When I was a child, I occasionally watched a TV show, familiar to most British people of my generation, about two puppets who lived on a canal barge called Ragdoll, which seemed homely, safe and jolly. Most people only set foot on a boat for the purpose of pleasure and so imagine life on a barge to be sheer, uninterrupted delight. I have always been drawn to water, and even lived at sea for a while (I was not happy for other reasons, but I was happy to be at sea) But, hopelessly addicted to warmth and cleanliness, knowing the filthy Thames, the muggy, tepid London weather at its most unpleasantly moist, I must imagine being utterly miserable on a river barge once the novelty wore off. I can only assume Nenna and Richard feel a stronger inexplicable affinity with the watery element than I.
Of course, the book is short enough to maintain the feeling of novelty and I am able to remain dry while reading it, so Fitzgerald has to make it sound as squalid and uncomfortable as possible to prevent me feeling envious of her vividly sketched cast. The exactness and offhandedness of her de-romanticising portrait of the river life reflect her own stint on a Thames barge, and this autobiographical realism affords the story unsettling and soggy emotional depths under its crisp, witty surface.
After Angela Carter’s glorious romp Nights at the Circus, for example, this book feels so calm, so sure-footed, with all its adverbs absolutely to purpose and, as on Richard’s boat Lord Jim, everything in its place. But while Richard complains of not being able to get his feelings across easily, Fitzgerald is a virtuoso of economical expression, somehow finding time for six-year-old Tilda’s second-hand daydreams and a plethora of colourful minor characters who briefly enter or impinge upon the rather isolated river community. Most charming of these is the aristocratic German teenager Heinrich, who captivates the grounded, hilariously and tragically mature Martha, Nenna’s elder daughter. Nenna herself, as foolish and helpless as I myself feel, though entirely sympathetic, reminds me of Bridget Jones, or even better a character from one of Wes Anderson’s films, which this book decidedly evokes for me. Indeed, a cross between classic chick-lit and Andersonian whimsy might read just like this, if it were written by a genius who had experienced actual poverty.

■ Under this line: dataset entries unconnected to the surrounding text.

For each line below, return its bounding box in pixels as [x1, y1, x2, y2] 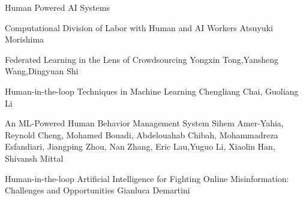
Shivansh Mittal [5, 151, 64, 164]
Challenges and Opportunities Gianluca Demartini [5, 184, 190, 196]
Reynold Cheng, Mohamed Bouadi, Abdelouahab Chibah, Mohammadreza [5, 128, 278, 141]
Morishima [5, 33, 44, 46]
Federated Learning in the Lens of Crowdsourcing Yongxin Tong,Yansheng [5, 53, 279, 65]
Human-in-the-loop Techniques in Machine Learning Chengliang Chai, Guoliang [5, 84, 299, 97]
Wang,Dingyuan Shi [5, 65, 79, 77]
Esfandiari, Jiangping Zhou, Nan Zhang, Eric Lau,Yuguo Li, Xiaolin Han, [5, 140, 275, 153]
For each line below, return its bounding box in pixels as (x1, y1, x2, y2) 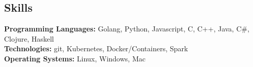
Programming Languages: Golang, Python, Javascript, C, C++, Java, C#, (4, 23, 249, 34)
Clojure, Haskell (4, 33, 54, 44)
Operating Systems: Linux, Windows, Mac (4, 53, 146, 63)
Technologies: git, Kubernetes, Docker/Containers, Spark (4, 43, 188, 54)
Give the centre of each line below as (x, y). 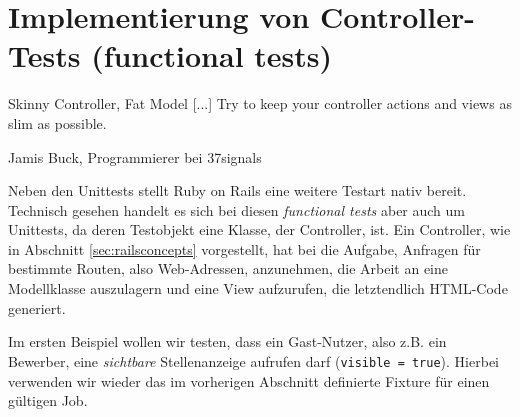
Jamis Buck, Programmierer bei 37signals (135, 156)
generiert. (37, 307)
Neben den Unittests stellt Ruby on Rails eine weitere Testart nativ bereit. (237, 190)
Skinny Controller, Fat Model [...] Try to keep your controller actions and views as (260, 103)
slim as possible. (57, 122)
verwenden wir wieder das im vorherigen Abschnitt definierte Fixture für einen (249, 380)
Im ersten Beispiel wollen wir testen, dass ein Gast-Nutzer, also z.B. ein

Here the chick-lit trope of the gay male friend is embodied by Maurice, a lovingly drawn character whom Fitzgerald based on a real friend of hers. While the trope can be desexualising (and the role, I suppose, exploitative and othering) and oriented to diffuse heteronormative anxieties, at least it grants some degree of visibility, which in the seventies was probably still worth having in itself. In this case, Maurice, a sex-worker, is no stereotype and is Nenna’s closest friend. The book’s ending feels like a tribute to him. However, both Nenna and Maurice possess the ability to express their feelings, which Richard says he lacks. This vital ability may be the feminine counterpart to Nenna’s claimed deficiencies-of-gender, such as being unable to fold a map. This crude surmise of mine makes Maurice feminine. In any case, Richard’s behaviour and skills are always tidily attributed to ‘training’, a word encompassing both military and social conditioning. The socialisation of women into caring, empathic, expressive skills is less visible, indeed, in this book it is never mentioned.
The story, despite its female centre on Nenna and her daughters, is rather oriented towards men. The river community’s life has wealthy, efficient, upperr class, generous, decent, chivalrous Richard at its hub, and Nenna is so focussed on her broken marriage that she can barely care for her daughters, who fortunately are more than capable of picking up the slack. Even the girls have male preoccupations (Elvis, for example) yet, Fitzgerald finally refuses to let men dominate. (view spoiler)
The contrast between Nenna’s London and the one I live in today is most evident in the gentrification of Chelsea, especially the King’s Road, now lined with high-end chain stores, designer outlet, expensive cafes and the Saatchi Gallery, which in Offshore appears as a kind of bohemian paradise vaguely reminiscent of present day Camden High Street, only more enchanting. Stoke Newington has also, more recently, become a fashionable address. I cannot tell, though, whether cab drivers have become less kind.